Task to complete: Return the data below unchanged. Drop any pictures.
※
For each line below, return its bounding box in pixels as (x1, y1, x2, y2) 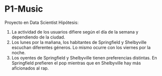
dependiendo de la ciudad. (11, 34, 65, 40)
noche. (11, 50, 26, 56)
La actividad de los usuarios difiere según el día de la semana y (11, 29, 139, 35)
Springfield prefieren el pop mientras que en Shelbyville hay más (11, 60, 141, 66)
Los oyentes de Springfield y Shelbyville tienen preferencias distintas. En (11, 55, 157, 60)
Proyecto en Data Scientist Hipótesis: (4, 19, 79, 25)
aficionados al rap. (11, 65, 49, 71)
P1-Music (4, 3, 43, 15)
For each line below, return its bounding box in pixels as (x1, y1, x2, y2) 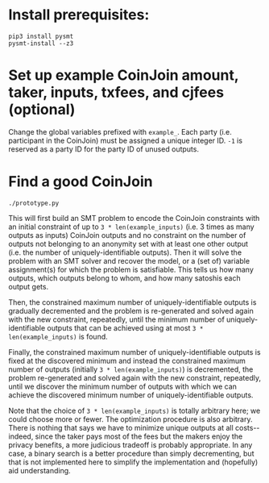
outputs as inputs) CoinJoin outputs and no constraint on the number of (8, 230, 246, 239)
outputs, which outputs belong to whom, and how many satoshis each (8, 273, 241, 283)
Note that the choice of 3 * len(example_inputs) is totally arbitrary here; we (8, 406, 261, 415)
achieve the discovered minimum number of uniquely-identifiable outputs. (8, 389, 254, 400)
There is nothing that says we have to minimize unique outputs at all (8, 423, 234, 432)
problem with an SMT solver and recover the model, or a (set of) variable (8, 256, 250, 265)
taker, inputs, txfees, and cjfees (8, 83, 224, 102)
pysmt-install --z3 (8, 39, 74, 48)
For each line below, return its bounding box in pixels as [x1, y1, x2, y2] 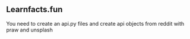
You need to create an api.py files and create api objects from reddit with [6, 20, 185, 27]
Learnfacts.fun [6, 5, 63, 15]
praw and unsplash [6, 26, 53, 33]
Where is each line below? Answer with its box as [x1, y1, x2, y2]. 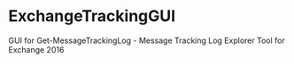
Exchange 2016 [8, 44, 65, 54]
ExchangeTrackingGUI [8, 6, 176, 26]
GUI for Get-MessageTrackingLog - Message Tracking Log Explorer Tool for [8, 35, 285, 46]
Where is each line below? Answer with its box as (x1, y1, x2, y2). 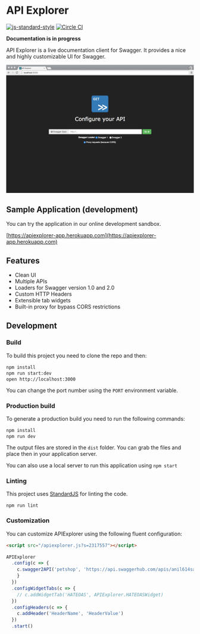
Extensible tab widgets (14, 297, 71, 304)
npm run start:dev (6, 370, 52, 376)
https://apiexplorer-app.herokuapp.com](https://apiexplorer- (8, 232, 157, 239)
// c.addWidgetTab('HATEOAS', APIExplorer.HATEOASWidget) (17, 592, 164, 598)
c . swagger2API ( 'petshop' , (17, 566, 82, 572)
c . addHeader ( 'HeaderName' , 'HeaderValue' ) (17, 611, 124, 617)
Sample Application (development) (6, 204, 139, 215)
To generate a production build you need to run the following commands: (6, 415, 186, 422)
※
Task output:
For each line below, return its bounding box in pixels as (x1, y1, x2, y2) 
dependiendo de la ciudad. (11, 34, 65, 40)
noche. (11, 50, 26, 56)
La actividad de los usuarios difiere según el día de la semana y (11, 29, 139, 35)
Springfield prefieren el pop mientras que en Shelbyville hay más (11, 60, 141, 66)
Los oyentes de Springfield y Shelbyville tienen preferencias distintas. En (11, 55, 157, 60)
Proyecto en Data Scientist Hipótesis: (4, 19, 79, 25)
aficionados al rap. (11, 65, 49, 71)
P1-Music (4, 3, 43, 15)
For each line below, return its bounding box in pixels as (x1, y1, x2, y2) 
outputs as inputs) CoinJoin outputs and no constraint on the number of (8, 230, 246, 239)
outputs, which outputs belong to whom, and how many satoshis each (8, 273, 241, 283)
Note that the choice of 3 * len(example_inputs) is totally arbitrary here; we (8, 406, 261, 415)
achieve the discovered minimum number of uniquely-identifiable outputs. (8, 389, 254, 400)
There is nothing that says we have to minimize unique outputs at all (8, 423, 234, 432)
problem with an SMT solver and recover the model, or a (set of) variable (8, 256, 250, 265)
taker, inputs, txfees, and cjfees (8, 83, 224, 102)
pysmt-install --z3 (8, 39, 74, 48)
For each line below, return its bounding box in pixels as [x1, y1, x2, y2] 
You need to create an api.py files and create api objects from reddit with [6, 20, 185, 27]
Learnfacts.fun [6, 5, 63, 15]
praw and unsplash [6, 26, 53, 33]
Where is each line below? Answer with its box as [x1, y1, x2, y2]. 
Exchange 2016 [8, 44, 65, 54]
ExchangeTrackingGUI [8, 6, 176, 26]
GUI for Get-MessageTrackingLog - Message Tracking Log Explorer Tool for [8, 35, 285, 46]
Where is each line below? Answer with its box as (x1, y1, x2, y2). 
Extensible tab widgets (14, 297, 71, 304)
npm run start:dev (6, 370, 52, 376)
https://apiexplorer-app.herokuapp.com](https://apiexplorer- (8, 232, 157, 239)
// c.addWidgetTab('HATEOAS', APIExplorer.HATEOASWidget) (17, 592, 164, 598)
c . swagger2API ( 'petshop' , (17, 566, 82, 572)
c . addHeader ( 'HeaderName' , 'HeaderValue' ) (17, 611, 124, 617)
Sample Application (development) (6, 204, 139, 215)
To generate a production build you need to run the following commands: (6, 415, 186, 422)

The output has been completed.